Exercise directions: If a line in the records below contains "contribution", copy that line.

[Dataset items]
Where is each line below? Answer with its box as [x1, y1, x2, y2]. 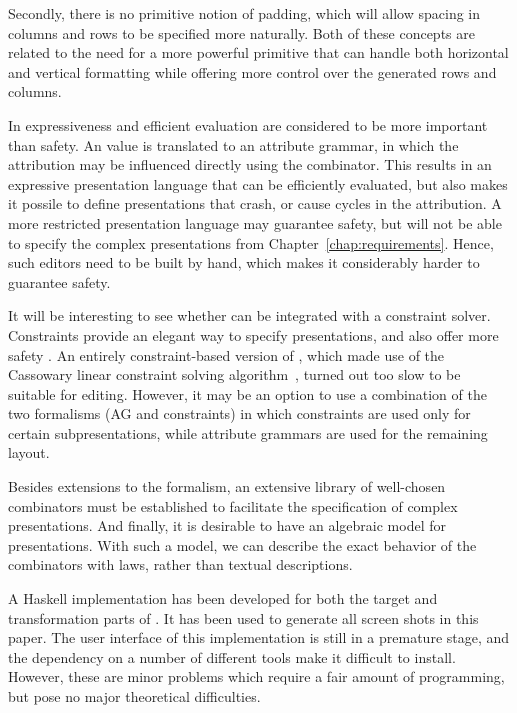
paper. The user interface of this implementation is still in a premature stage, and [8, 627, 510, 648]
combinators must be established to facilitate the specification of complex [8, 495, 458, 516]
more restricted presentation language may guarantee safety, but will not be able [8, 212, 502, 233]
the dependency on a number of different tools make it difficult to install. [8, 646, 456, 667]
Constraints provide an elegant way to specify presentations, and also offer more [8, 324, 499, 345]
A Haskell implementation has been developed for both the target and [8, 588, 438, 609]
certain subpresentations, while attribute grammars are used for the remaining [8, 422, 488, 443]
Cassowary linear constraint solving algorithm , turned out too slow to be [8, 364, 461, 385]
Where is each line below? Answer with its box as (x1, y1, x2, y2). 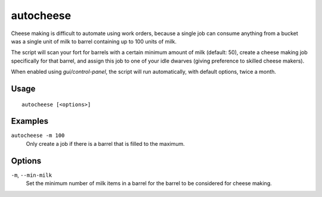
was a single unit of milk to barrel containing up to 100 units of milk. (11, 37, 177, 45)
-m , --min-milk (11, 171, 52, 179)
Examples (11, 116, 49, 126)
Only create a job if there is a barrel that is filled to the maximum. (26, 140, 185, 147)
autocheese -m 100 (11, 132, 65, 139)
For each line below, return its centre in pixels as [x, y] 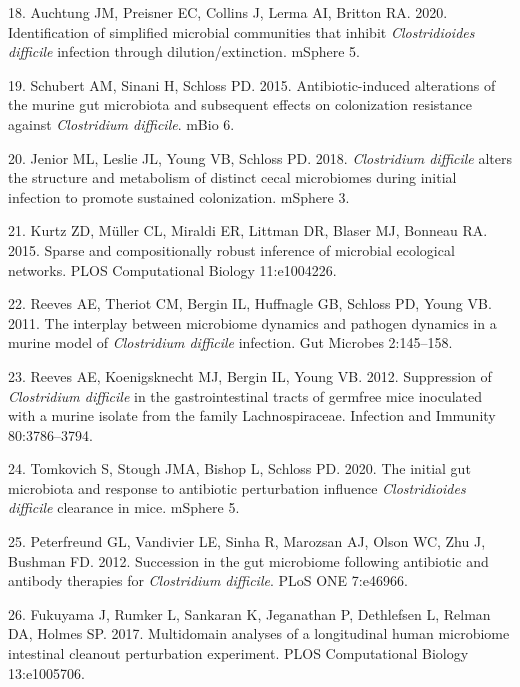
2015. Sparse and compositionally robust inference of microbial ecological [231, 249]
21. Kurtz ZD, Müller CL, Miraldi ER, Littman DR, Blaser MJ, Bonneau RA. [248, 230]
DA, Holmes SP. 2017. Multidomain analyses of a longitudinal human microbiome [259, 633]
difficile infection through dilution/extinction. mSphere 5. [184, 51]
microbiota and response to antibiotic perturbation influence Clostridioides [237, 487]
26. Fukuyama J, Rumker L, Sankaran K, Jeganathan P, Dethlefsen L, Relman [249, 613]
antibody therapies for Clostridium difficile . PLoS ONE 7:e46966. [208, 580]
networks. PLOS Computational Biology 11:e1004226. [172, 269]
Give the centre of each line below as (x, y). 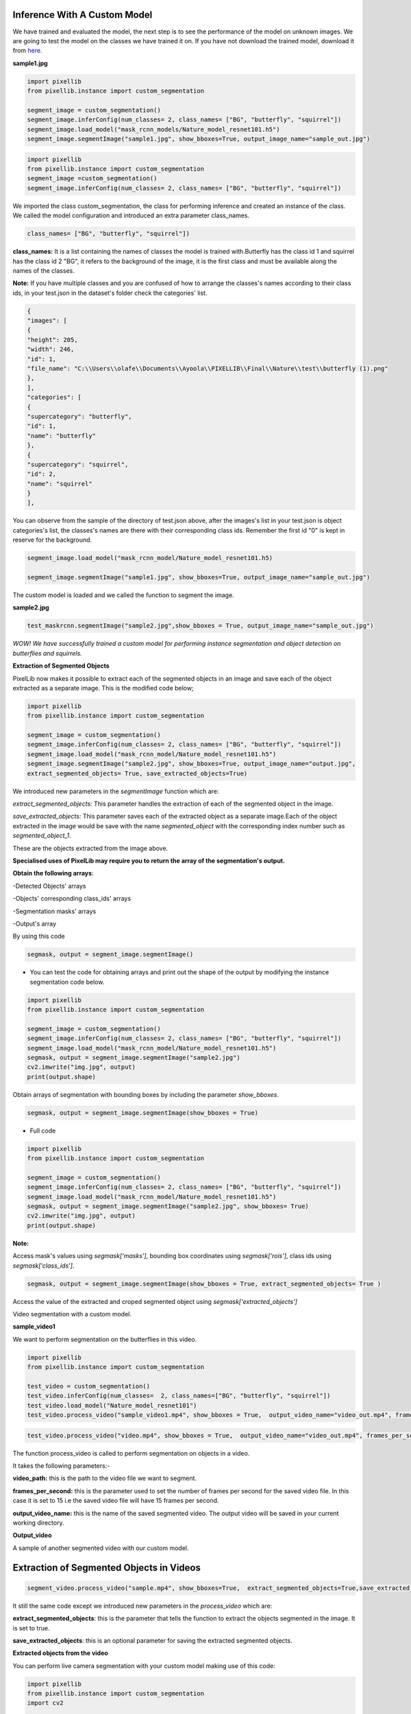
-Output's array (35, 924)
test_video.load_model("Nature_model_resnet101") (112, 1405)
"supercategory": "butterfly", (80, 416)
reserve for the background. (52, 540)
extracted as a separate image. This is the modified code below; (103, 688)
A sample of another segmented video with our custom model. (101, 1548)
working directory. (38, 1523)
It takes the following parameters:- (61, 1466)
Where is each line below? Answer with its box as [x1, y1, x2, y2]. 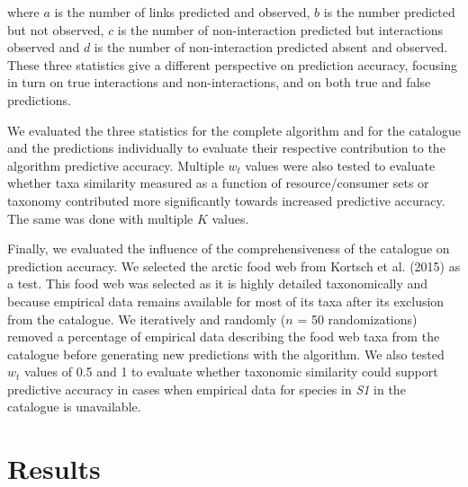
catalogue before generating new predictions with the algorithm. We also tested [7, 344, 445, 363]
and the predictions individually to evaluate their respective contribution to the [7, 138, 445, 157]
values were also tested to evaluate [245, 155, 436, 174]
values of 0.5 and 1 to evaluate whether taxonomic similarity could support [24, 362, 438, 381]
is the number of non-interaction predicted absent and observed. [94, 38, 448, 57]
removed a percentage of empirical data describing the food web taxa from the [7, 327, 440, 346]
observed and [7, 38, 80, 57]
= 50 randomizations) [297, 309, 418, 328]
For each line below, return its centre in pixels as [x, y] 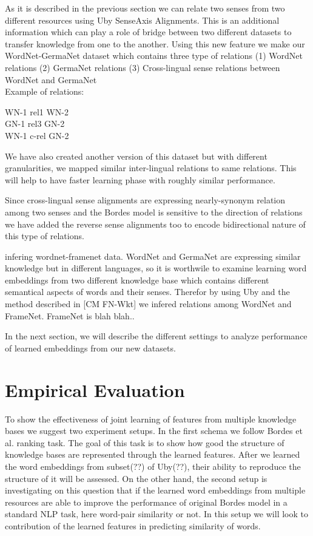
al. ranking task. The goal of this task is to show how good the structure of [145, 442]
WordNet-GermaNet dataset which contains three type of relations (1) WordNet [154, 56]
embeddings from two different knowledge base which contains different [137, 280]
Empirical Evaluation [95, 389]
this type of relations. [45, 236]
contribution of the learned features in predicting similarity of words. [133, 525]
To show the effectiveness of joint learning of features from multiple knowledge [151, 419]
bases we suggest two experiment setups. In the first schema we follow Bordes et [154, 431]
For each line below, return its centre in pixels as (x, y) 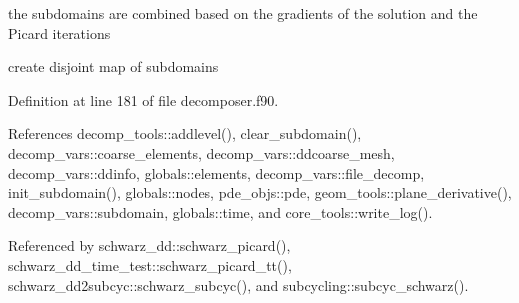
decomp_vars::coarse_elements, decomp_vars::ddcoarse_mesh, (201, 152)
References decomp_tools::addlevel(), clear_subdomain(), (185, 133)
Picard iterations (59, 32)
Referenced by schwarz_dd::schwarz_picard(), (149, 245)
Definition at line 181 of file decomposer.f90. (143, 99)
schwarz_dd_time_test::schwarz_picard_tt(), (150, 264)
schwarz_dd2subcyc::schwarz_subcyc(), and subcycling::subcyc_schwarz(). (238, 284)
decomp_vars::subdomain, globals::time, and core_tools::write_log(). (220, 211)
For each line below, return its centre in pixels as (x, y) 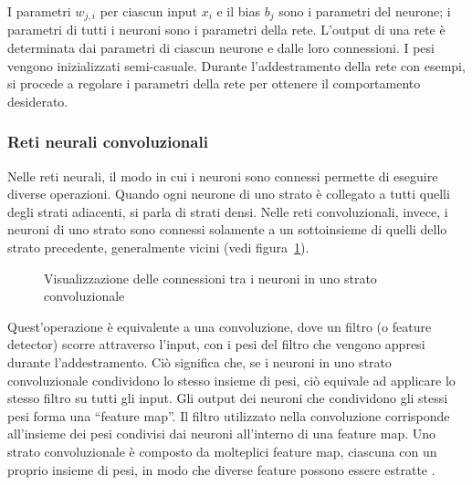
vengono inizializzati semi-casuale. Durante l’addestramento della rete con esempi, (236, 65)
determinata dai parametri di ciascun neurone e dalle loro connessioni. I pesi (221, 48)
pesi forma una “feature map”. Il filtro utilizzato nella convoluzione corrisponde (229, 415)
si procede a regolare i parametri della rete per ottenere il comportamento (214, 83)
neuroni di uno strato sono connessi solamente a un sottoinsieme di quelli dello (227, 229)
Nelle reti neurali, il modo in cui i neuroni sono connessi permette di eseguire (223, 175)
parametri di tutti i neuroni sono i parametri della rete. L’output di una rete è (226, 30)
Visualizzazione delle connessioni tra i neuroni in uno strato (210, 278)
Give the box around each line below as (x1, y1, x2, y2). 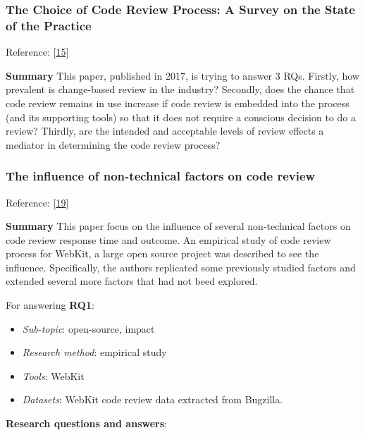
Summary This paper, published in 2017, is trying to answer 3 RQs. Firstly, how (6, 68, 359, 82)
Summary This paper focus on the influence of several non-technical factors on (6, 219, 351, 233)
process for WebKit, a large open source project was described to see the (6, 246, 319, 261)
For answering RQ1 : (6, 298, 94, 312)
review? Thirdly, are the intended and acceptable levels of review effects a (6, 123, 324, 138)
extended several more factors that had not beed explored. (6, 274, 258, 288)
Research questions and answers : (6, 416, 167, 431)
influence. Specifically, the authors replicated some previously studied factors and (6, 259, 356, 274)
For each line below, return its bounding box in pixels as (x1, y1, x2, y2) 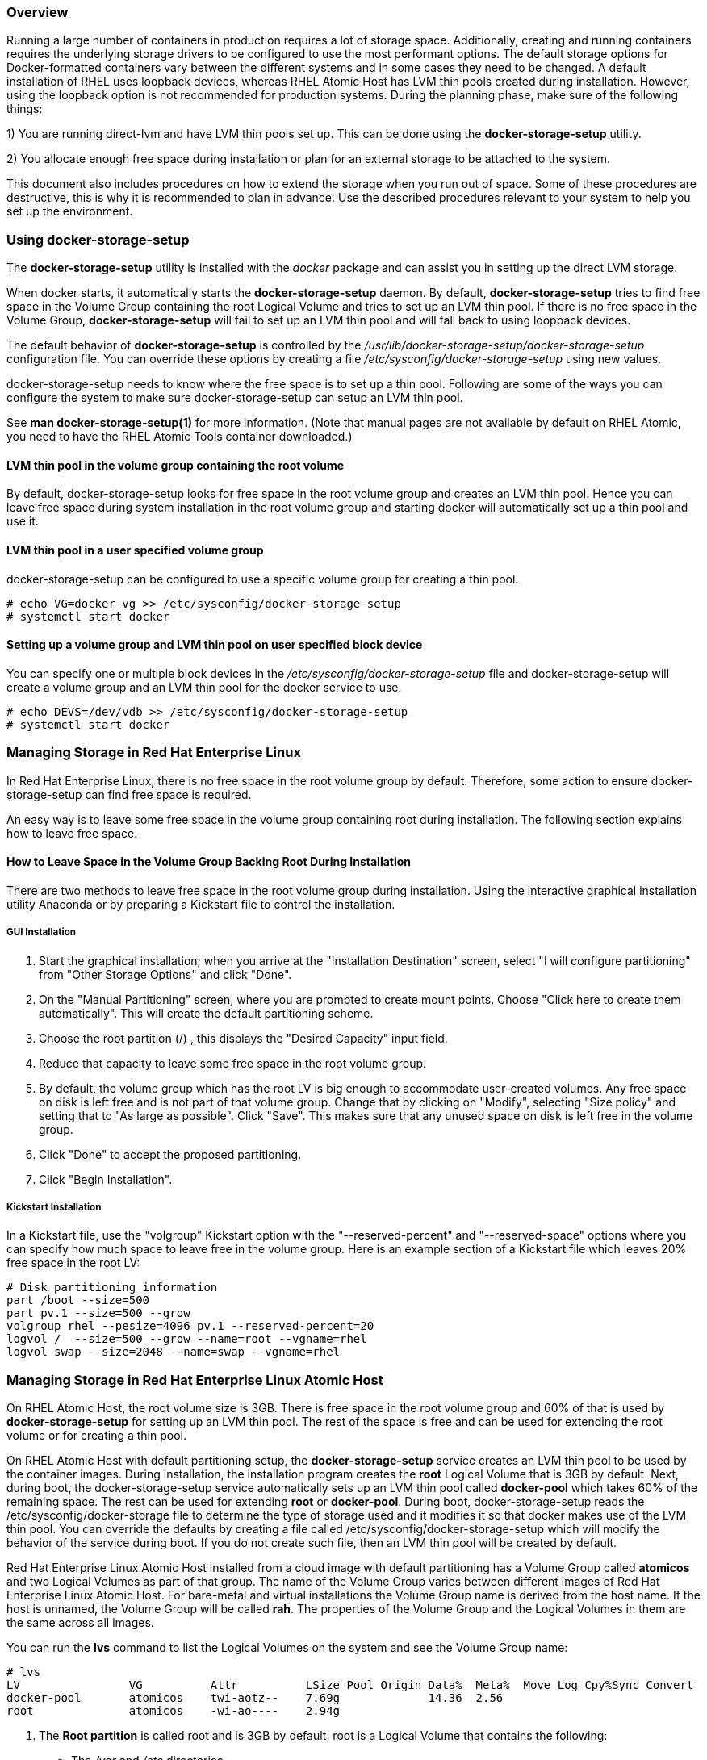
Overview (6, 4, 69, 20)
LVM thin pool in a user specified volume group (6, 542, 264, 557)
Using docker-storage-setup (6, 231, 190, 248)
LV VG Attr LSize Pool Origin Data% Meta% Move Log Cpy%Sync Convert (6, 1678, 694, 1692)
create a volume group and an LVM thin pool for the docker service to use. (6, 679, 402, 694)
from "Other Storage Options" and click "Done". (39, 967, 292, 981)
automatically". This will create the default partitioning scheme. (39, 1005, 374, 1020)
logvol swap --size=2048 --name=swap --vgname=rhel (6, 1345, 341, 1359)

Expected output:
and the predictions individually to evaluate their respective contribution to the [7, 138, 445, 157]
contribution of the learned features in predicting similarity of words. [133, 525]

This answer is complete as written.